[Start of Attachment]

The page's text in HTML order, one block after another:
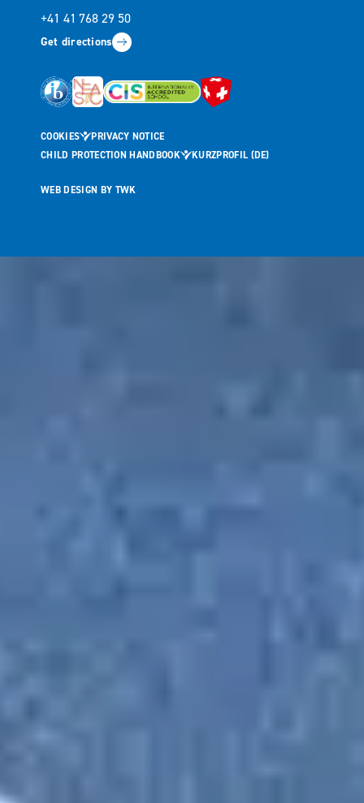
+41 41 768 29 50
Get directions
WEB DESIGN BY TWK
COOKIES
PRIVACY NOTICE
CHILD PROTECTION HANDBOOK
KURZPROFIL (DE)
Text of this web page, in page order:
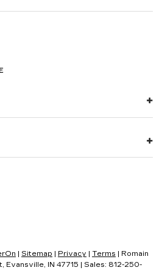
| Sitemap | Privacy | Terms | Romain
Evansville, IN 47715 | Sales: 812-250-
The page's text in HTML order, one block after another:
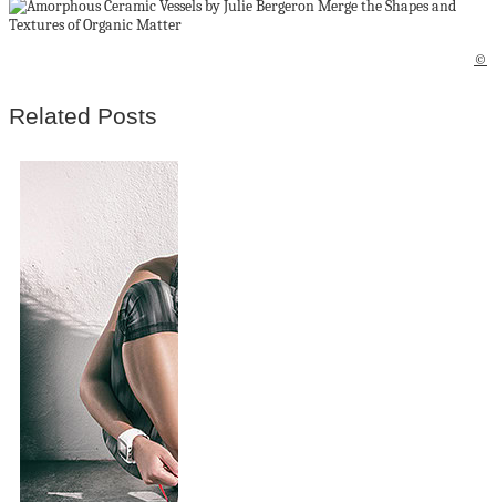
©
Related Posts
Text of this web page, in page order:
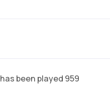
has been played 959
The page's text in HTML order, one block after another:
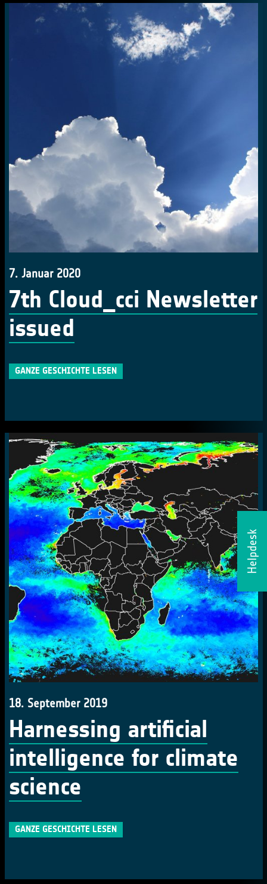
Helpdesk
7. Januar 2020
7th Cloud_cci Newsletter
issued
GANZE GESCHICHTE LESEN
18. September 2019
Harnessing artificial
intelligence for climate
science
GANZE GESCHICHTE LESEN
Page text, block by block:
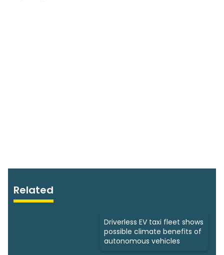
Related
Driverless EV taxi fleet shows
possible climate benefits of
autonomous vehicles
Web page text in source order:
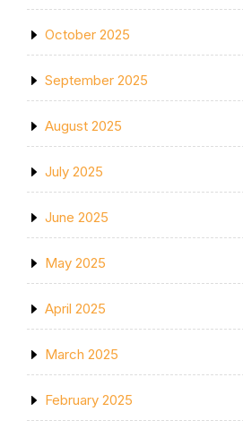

[End of Attachment]

▶ [THE PROBLEM] Give back each line above verbatim, dropping every picture.

▶ [OUTPUT BELOW]
The page's text in HTML order, one block after another:
+41 41 768 29 50
Get directions
WEB DESIGN BY TWK
COOKIES
PRIVACY NOTICE
CHILD PROTECTION HANDBOOK
KURZPROFIL (DE)
Text of this web page, in page order:
| Sitemap | Privacy | Terms | Romain
Evansville, IN 47715 | Sales: 812-250-
The page's text in HTML order, one block after another:
©
Related Posts
Text of this web page, in page order:
has been played 959
The page's text in HTML order, one block after another:
Helpdesk
7. Januar 2020
7th Cloud_cci Newsletter
issued
GANZE GESCHICHTE LESEN
18. September 2019
Harnessing artificial
intelligence for climate
science
GANZE GESCHICHTE LESEN
Page text, block by block:
Related
Driverless EV taxi fleet shows
possible climate benefits of
autonomous vehicles
Web page text in source order:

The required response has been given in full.